# Required action
Please restate the records that follow exactly, skipping their images.

# Available data
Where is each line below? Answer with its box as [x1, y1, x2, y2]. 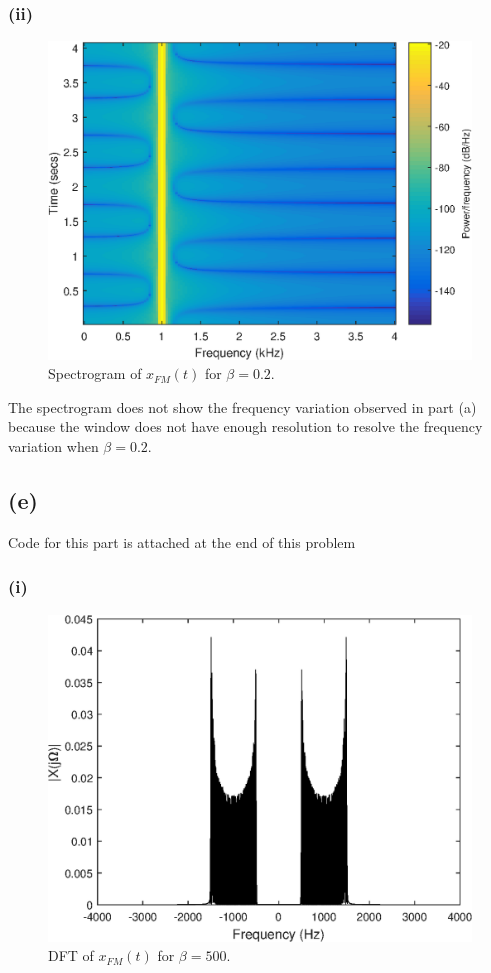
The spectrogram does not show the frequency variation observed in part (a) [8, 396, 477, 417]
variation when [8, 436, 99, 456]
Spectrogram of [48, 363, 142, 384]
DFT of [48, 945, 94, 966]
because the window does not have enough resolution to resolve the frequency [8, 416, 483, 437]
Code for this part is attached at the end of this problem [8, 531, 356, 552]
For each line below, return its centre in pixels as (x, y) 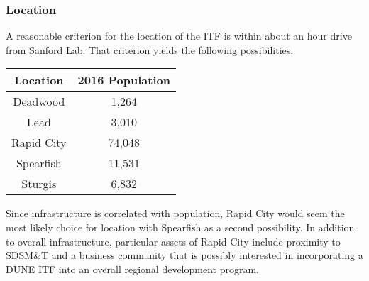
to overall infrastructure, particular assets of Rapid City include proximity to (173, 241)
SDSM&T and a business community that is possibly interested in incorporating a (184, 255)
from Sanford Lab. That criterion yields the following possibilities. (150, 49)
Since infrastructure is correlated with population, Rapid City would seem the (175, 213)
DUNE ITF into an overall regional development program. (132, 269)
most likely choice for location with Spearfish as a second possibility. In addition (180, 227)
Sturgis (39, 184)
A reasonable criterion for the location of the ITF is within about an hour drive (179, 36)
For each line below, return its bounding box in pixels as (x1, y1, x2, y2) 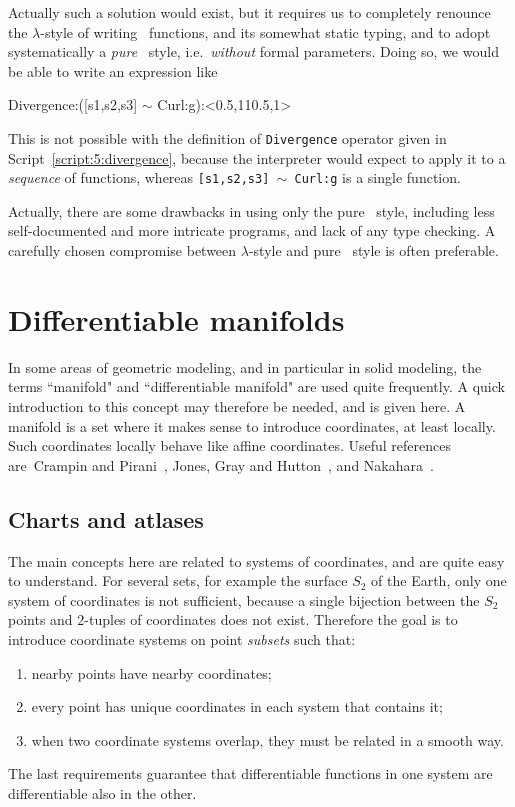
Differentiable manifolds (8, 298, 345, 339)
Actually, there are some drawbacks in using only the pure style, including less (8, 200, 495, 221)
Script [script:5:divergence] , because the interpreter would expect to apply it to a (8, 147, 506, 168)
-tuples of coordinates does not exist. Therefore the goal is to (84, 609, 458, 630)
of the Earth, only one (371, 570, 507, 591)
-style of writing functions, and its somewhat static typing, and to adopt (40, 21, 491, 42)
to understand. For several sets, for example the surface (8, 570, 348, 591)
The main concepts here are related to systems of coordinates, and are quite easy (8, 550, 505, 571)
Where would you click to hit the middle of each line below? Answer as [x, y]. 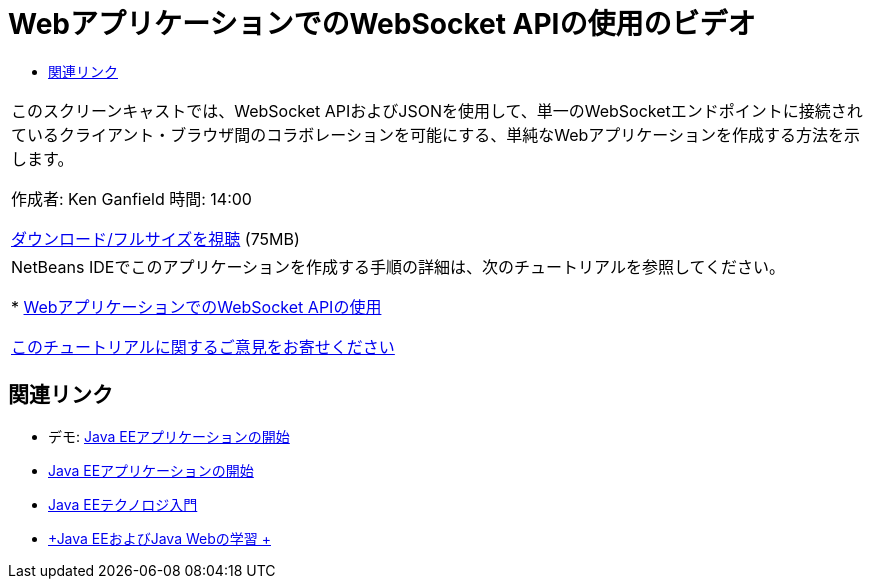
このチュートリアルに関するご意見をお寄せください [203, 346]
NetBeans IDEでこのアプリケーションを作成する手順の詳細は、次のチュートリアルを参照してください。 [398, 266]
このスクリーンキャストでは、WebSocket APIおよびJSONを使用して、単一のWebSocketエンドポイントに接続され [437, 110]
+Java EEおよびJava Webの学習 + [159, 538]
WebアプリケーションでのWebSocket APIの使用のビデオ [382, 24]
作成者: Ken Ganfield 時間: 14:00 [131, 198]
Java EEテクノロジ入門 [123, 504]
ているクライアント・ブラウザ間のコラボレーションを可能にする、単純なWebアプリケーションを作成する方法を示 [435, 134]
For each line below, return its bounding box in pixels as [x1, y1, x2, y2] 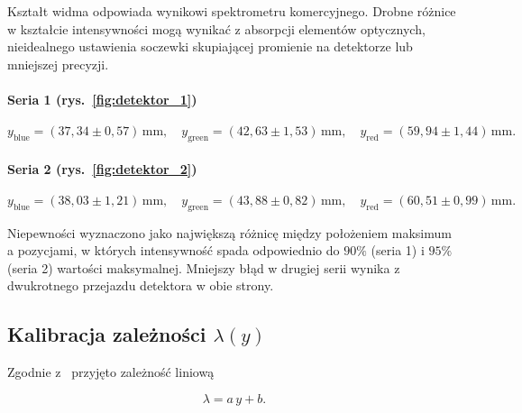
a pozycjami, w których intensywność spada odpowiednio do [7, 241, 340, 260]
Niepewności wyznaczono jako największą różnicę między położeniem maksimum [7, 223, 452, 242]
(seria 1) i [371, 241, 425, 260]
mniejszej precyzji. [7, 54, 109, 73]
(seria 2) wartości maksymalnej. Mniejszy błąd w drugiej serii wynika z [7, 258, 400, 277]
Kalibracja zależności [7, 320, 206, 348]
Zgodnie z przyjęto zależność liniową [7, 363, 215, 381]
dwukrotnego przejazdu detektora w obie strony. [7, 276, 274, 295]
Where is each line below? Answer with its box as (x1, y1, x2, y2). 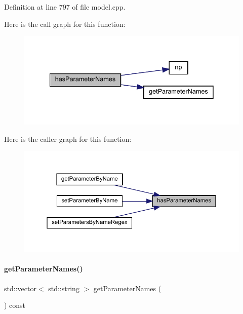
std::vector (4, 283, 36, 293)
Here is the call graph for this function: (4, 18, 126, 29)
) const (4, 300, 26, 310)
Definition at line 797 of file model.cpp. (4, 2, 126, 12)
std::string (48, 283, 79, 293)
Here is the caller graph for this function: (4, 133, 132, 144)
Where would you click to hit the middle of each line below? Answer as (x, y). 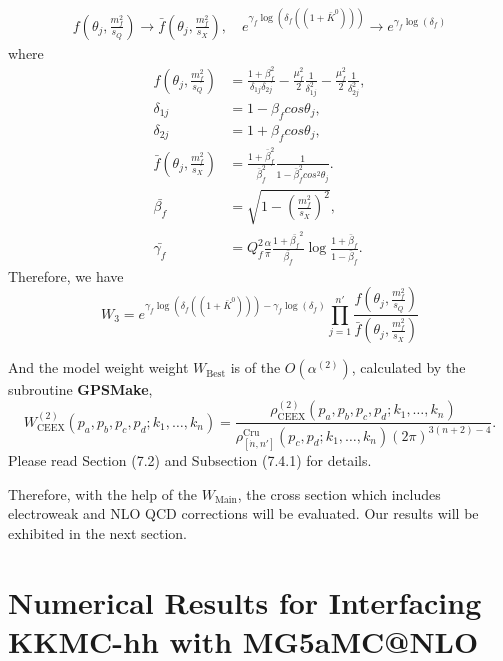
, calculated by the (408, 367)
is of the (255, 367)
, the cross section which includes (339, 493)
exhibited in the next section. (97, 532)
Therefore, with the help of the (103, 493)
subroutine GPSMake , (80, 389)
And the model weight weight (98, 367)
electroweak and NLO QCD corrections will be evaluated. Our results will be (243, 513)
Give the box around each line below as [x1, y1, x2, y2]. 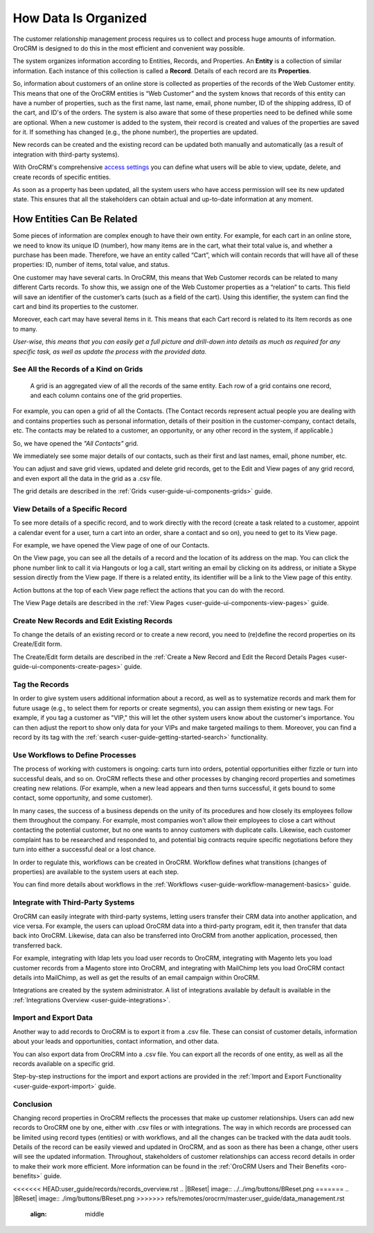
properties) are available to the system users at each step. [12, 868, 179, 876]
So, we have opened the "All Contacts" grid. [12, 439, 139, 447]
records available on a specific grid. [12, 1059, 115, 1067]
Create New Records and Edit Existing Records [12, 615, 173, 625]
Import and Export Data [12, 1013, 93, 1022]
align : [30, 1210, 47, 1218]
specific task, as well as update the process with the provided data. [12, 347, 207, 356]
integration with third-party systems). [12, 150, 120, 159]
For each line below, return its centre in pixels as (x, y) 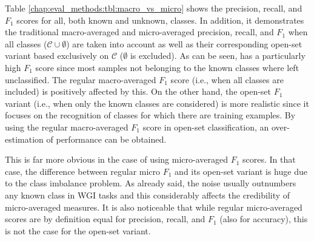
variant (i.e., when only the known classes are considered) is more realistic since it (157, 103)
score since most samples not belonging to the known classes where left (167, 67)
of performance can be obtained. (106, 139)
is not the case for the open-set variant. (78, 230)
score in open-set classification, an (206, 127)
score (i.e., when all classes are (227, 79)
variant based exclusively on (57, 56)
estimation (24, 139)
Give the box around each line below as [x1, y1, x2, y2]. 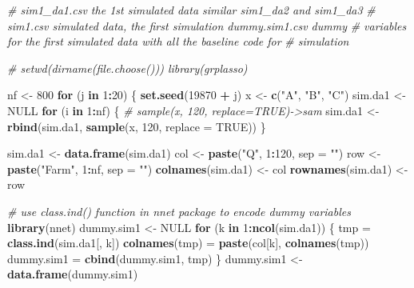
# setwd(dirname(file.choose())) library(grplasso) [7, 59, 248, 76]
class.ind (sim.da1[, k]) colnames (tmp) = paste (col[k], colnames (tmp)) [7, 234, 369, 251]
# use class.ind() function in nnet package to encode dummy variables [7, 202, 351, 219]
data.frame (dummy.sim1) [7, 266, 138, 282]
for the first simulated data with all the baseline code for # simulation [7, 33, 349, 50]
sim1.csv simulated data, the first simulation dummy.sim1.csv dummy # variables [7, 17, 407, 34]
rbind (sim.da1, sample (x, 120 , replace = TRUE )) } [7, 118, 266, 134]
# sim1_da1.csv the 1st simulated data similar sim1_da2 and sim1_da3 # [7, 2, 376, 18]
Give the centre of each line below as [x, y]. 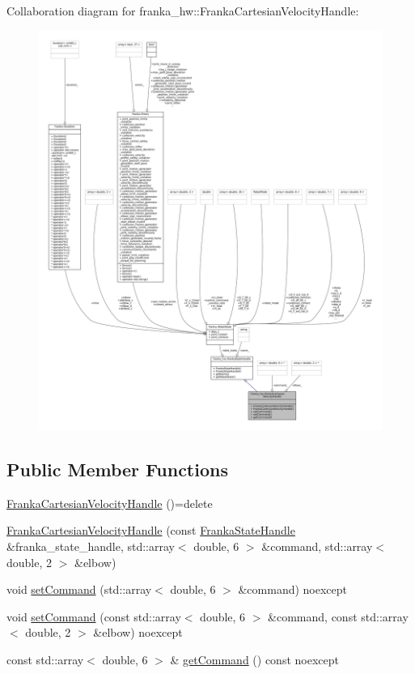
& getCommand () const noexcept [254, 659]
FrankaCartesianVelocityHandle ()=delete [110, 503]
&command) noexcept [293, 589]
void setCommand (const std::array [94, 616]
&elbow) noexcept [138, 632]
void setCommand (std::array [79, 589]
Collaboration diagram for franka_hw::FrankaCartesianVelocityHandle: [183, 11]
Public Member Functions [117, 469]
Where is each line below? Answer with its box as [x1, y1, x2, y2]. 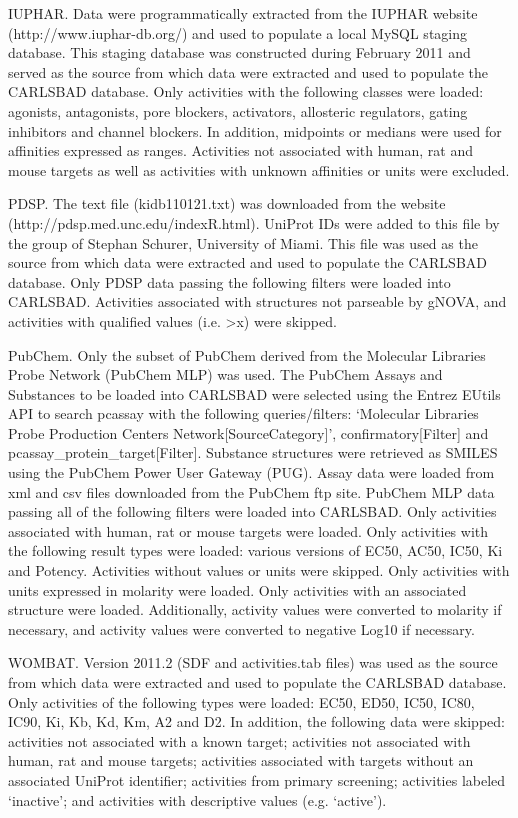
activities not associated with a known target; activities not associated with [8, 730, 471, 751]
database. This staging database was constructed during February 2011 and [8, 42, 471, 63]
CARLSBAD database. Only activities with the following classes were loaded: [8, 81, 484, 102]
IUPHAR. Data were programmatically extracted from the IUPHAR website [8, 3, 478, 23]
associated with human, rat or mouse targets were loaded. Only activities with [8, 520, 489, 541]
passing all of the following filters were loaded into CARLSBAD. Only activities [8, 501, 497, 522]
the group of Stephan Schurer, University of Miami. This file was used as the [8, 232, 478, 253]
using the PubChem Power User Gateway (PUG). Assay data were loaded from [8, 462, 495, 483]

# Task answer
Where is each line below? Answer with its box as [x1, y1, x2, y2]. 
The spectrogram does not show the frequency variation observed in part (a) [8, 396, 477, 417]
variation when [8, 436, 99, 456]
Spectrogram of [48, 363, 142, 384]
DFT of [48, 945, 94, 966]
because the window does not have enough resolution to resolve the frequency [8, 416, 483, 437]
Code for this part is attached at the end of this problem [8, 531, 356, 552]
For each line below, return its centre in pixels as (x, y) 
to overall infrastructure, particular assets of Rapid City include proximity to (173, 241)
SDSM&T and a business community that is possibly interested in incorporating a (184, 255)
from Sanford Lab. That criterion yields the following possibilities. (150, 49)
Since infrastructure is correlated with population, Rapid City would seem the (175, 213)
DUNE ITF into an overall regional development program. (132, 269)
most likely choice for location with Spearfish as a second possibility. In addition (180, 227)
Sturgis (39, 184)
A reasonable criterion for the location of the ITF is within about an hour drive (179, 36)
For each line below, return its bounding box in pixels as (x1, y1, x2, y2) 
Differentiable manifolds (8, 298, 345, 339)
Actually, there are some drawbacks in using only the pure style, including less (8, 200, 495, 221)
Script [script:5:divergence] , because the interpreter would expect to apply it to a (8, 147, 506, 168)
-tuples of coordinates does not exist. Therefore the goal is to (84, 609, 458, 630)
of the Earth, only one (371, 570, 507, 591)
-style of writing functions, and its somewhat static typing, and to adopt (40, 21, 491, 42)
to understand. For several sets, for example the surface (8, 570, 348, 591)
The main concepts here are related to systems of coordinates, and are quite easy (8, 550, 505, 571)
Where would you click to hit the middle of each line below? Answer as [x, y]. 
このチュートリアルに関するご意見をお寄せください [203, 346]
NetBeans IDEでこのアプリケーションを作成する手順の詳細は、次のチュートリアルを参照してください。 [398, 266]
このスクリーンキャストでは、WebSocket APIおよびJSONを使用して、単一のWebSocketエンドポイントに接続され [437, 110]
+Java EEおよびJava Webの学習 + [159, 538]
WebアプリケーションでのWebSocket APIの使用のビデオ [382, 24]
作成者: Ken Ganfield 時間: 14:00 [131, 198]
Java EEテクノロジ入門 [123, 504]
ているクライアント・ブラウザ間のコラボレーションを可能にする、単純なWebアプリケーションを作成する方法を示 [435, 134]
For each line below, return its bounding box in pixels as [x1, y1, x2, y2] 
a pozycjami, w których intensywność spada odpowiednio do [7, 241, 340, 260]
Niepewności wyznaczono jako największą różnicę między położeniem maksimum [7, 223, 452, 242]
(seria 1) i [371, 241, 425, 260]
mniejszej precyzji. [7, 54, 109, 73]
(seria 2) wartości maksymalnej. Mniejszy błąd w drugiej serii wynika z [7, 258, 400, 277]
Kalibracja zależności [7, 320, 206, 348]
Zgodnie z przyjęto zależność liniową [7, 363, 215, 381]
dwukrotnego przejazdu detektora w obie strony. [7, 276, 274, 295]
Where is each line below? Answer with its box as (x1, y1, x2, y2). 
std::vector (4, 283, 36, 293)
Here is the call graph for this function: (4, 18, 126, 29)
) const (4, 300, 26, 310)
Definition at line 797 of file model.cpp. (4, 2, 126, 12)
std::string (48, 283, 79, 293)
Here is the caller graph for this function: (4, 133, 132, 144)
Where would you click to hit the middle of each line below? Answer as (x, y). 
, calculated by the (408, 367)
is of the (255, 367)
, the cross section which includes (339, 493)
exhibited in the next section. (97, 532)
Therefore, with the help of the (103, 493)
subroutine GPSMake , (80, 389)
And the model weight weight (98, 367)
electroweak and NLO QCD corrections will be evaluated. Our results will be (243, 513)
Give the box around each line below as [x1, y1, x2, y2]. 
properties) are available to the system users at each step. [12, 868, 179, 876]
So, we have opened the "All Contacts" grid. [12, 439, 139, 447]
records available on a specific grid. [12, 1059, 115, 1067]
Create New Records and Edit Existing Records [12, 615, 173, 625]
Import and Export Data [12, 1013, 93, 1022]
align : [30, 1210, 47, 1218]
specific task, as well as update the process with the provided data. [12, 347, 207, 356]
integration with third-party systems). [12, 150, 120, 159]
For each line below, return its centre in pixels as (x, y) 
variant (i.e., when only the known classes are considered) is more realistic since it (157, 103)
score since most samples not belonging to the known classes where left (167, 67)
of performance can be obtained. (106, 139)
is not the case for the open-set variant. (78, 230)
score in open-set classification, an (206, 127)
score (i.e., when all classes are (227, 79)
variant based exclusively on (57, 56)
estimation (24, 139)
Give the box around each line below as [x1, y1, x2, y2]. 
# setwd(dirname(file.choose())) library(grplasso) [7, 59, 248, 76]
class.ind (sim.da1[, k]) colnames (tmp) = paste (col[k], colnames (tmp)) [7, 234, 369, 251]
# use class.ind() function in nnet package to encode dummy variables [7, 202, 351, 219]
data.frame (dummy.sim1) [7, 266, 138, 282]
for the first simulated data with all the baseline code for # simulation [7, 33, 349, 50]
sim1.csv simulated data, the first simulation dummy.sim1.csv dummy # variables [7, 17, 407, 34]
rbind (sim.da1, sample (x, 120 , replace = TRUE )) } [7, 118, 266, 134]
# sim1_da1.csv the 1st simulated data similar sim1_da2 and sim1_da3 # [7, 2, 376, 18]
Give the centre of each line below as [x, y]. 
& getCommand () const noexcept [254, 659]
FrankaCartesianVelocityHandle ()=delete [110, 503]
&command) noexcept [293, 589]
void setCommand (const std::array [94, 616]
&elbow) noexcept [138, 632]
void setCommand (std::array [79, 589]
Collaboration diagram for franka_hw::FrankaCartesianVelocityHandle: [183, 11]
Public Member Functions [117, 469]
Where is each line below? Answer with its box as [x1, y1, x2, y2]. 
activities not associated with a known target; activities not associated with [8, 730, 471, 751]
database. This staging database was constructed during February 2011 and [8, 42, 471, 63]
CARLSBAD database. Only activities with the following classes were loaded: [8, 81, 484, 102]
IUPHAR. Data were programmatically extracted from the IUPHAR website [8, 3, 478, 23]
associated with human, rat or mouse targets were loaded. Only activities with [8, 520, 489, 541]
passing all of the following filters were loaded into CARLSBAD. Only activities [8, 501, 497, 522]
the group of Stephan Schurer, University of Miami. This file was used as the [8, 232, 478, 253]
using the PubChem Power User Gateway (PUG). Assay data were loaded from [8, 462, 495, 483]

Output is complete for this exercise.